The premier of Western Australia is the head of government of the state of Western Australia. The role of premier at a state level is similar to the role of the prime minister of Australia at a federal level. The premier leads the executive branch of the Government of Western Australia and is accountable to the Parliament of Western Australia. The premier is appointed by the governor of Western Australia. By convention, the governor appoints as premier whoever has the support of the majority of the Western Australian Legislative Assembly. In practice, this means that the premier is the leader of the political party or group of parties with a majority of seats in the Legislative Assembly (lower house). Since Western Australia achieved self-governance in 1890, there have been 31 premiers. Mark McGowan is the current premier, having been appointed to the position on 17 March 2017.

History
The position of premier is not mentioned in the constitution of Western Australia. From 1890 to 1917, the premier was not an official position, rather, it was the title unofficially given, but widely used to refer, to the head of the government. When Western Australia became a self-governing colony in 1890, Governor William Robinson initially indicated he would use the title prime minister to refer to the head of the government. However, after he selected John Forrest, the title premier was used for consistency with the other Australian colonies. The position was first officially mentioned when the governor appointed Henry Lefroy as premier on 28 June 1917. However, when the governor designated and declared the six executive offices of the government on 2 July 1917, the position of premier was not listed, creating an ambiguity. It was not until 3 April 1947 that the premier became one of the executive offices of the government.
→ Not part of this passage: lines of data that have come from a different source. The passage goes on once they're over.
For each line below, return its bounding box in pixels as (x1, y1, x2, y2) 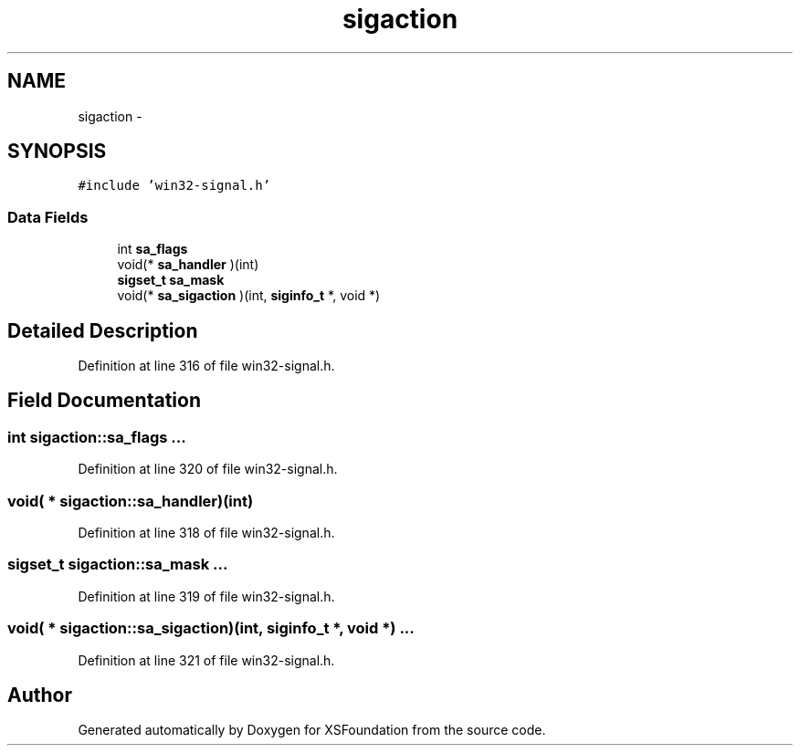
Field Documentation (7, 389, 201, 413)
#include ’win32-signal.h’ (78, 178, 271, 193)
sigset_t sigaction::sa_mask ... (7, 555, 228, 574)
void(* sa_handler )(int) (117, 256, 259, 273)
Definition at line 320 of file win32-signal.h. (78, 461, 338, 477)
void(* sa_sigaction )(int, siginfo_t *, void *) (117, 288, 381, 304)
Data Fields (7, 207, 89, 226)
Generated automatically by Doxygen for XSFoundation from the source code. (78, 722, 546, 738)
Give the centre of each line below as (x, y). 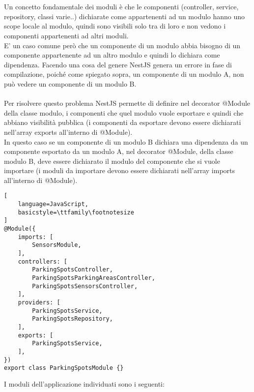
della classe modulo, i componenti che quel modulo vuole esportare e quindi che (124, 112)
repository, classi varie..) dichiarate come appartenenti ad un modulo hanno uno (125, 16)
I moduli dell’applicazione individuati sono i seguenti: (84, 383)
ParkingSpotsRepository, (72, 319)
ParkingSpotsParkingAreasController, (94, 278)
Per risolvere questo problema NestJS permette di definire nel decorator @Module (127, 103)
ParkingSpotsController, (72, 270)
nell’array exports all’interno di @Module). (68, 132)
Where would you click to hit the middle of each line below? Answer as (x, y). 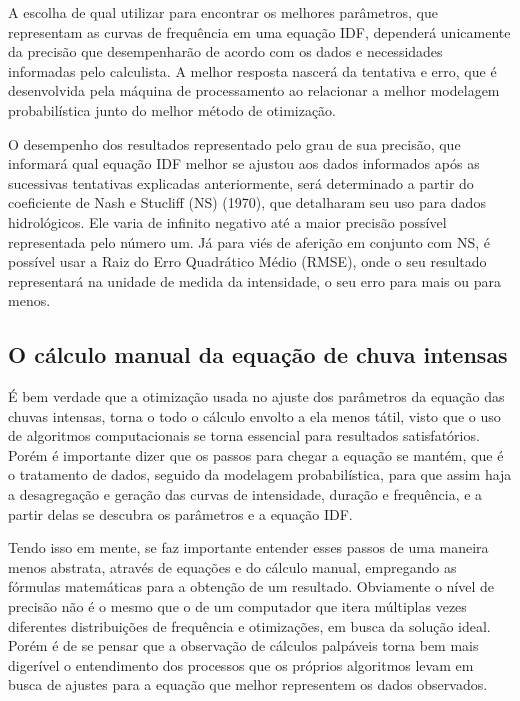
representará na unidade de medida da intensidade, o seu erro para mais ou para (254, 280)
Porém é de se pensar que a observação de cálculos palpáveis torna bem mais (243, 645)
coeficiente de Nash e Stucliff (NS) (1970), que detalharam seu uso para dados (247, 202)
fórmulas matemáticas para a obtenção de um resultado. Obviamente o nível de (251, 586)
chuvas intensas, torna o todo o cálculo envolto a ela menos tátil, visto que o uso (254, 415)
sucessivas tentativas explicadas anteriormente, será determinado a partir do (241, 182)
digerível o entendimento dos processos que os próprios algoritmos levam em (241, 664)
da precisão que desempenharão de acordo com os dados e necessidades (225, 51)
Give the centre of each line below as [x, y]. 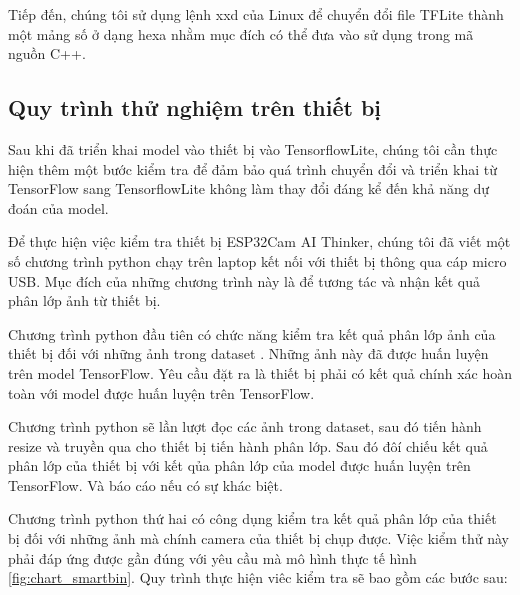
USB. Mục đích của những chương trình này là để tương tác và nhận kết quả [244, 280]
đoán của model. [58, 207]
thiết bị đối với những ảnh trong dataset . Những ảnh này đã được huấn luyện [248, 353]
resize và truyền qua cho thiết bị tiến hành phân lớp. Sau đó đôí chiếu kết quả [248, 445]
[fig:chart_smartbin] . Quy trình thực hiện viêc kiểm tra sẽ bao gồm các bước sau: [258, 577]
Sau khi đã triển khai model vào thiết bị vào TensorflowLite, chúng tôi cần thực [253, 148]
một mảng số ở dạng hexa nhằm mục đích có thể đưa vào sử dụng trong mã [241, 33]
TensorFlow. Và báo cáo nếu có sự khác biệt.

The most common cause for a change of premier is an election. Since the 1990s, elections have occurred roughly every four years. Before then, elections were at most three years apart, except for during World War II. A less common cause for a change of premier is the ruling party changing its leader. This can occur as a result of a resignation, death or leadership spill. In this case, the new premier is whoever the party elects as its new leader. Another cause for a change of premier is a loss of majority support in the Legislative Assembly. This commonly occurred in the first three decades of self-governance, but has not occurred since 1916. If this occurs, the premier must either resign or be dismissed by the governor.

Powers and function
The powers of the premier are set out by convention and by legislation. By convention, the premier advises the Monarch of Australia as to who to appoint as governor. The premier advises the governor as to who to appoint to cabinet and which portfolios should be given to each cabinet minister, and the governor follows this advice by convention. The premier sets out the responsibilities of ministers and the acts that they would administer. The premier leads the cabinet and chairs cabinet meetings. They communicate with the governor, the cabinet, the state government, other state and territory governments, the federal government, and overseas governments. The premier advises the governor on when state elections should be held. They oversee the Department of the Premier and Cabinet. Whilst premier, they stay as a member of parliament, and they retain their responsibility for representing their electorate.

Characteristics
As of 2022, there have been 31 premiers of Western Australia. Carmen Lawrence, who was appointed on 12 February 1990, is the first and only woman to be premier of Western Australia. She is also the first woman to be premier of an Australian state. By convention, the premier is a member of the Legislative Assembly. However, the premier can be a member of either house of parliament. Hal Colebatch is the only premier to be a member of the Legislative Council (upper house). He served for 30 days in 1919, making him the shortest serving premier of Western Australia. David Brand is the longest serving premier, serving for 11 years and 335 days between 1959 and 1971. The youngest premier is John Scaddan, who was 35 years, 2 months and 3 days old when he was sworn in in 1911. The oldest premier is John Tonkin, who was 69 years, 1 month and 1 day old when he was sworn in in 1971. Newton Moore became premier after two years in parliament, the least time aside from John Forrest. John Tonkin became premier after almost 38 years in parliament, the most time in parliament before becoming premier. The only father and son pair to have both been premier is Charles Court and his son Richard Court. George Leake, who died of pneumonia on 24 June 1902, is the only premier to have died in office. Newton Moore, Philip Collier, John Willcock and Geoff Gallop are the only premiers to have resigned due to ill health. The only premier to subsequently serve as governor is James Mitchell.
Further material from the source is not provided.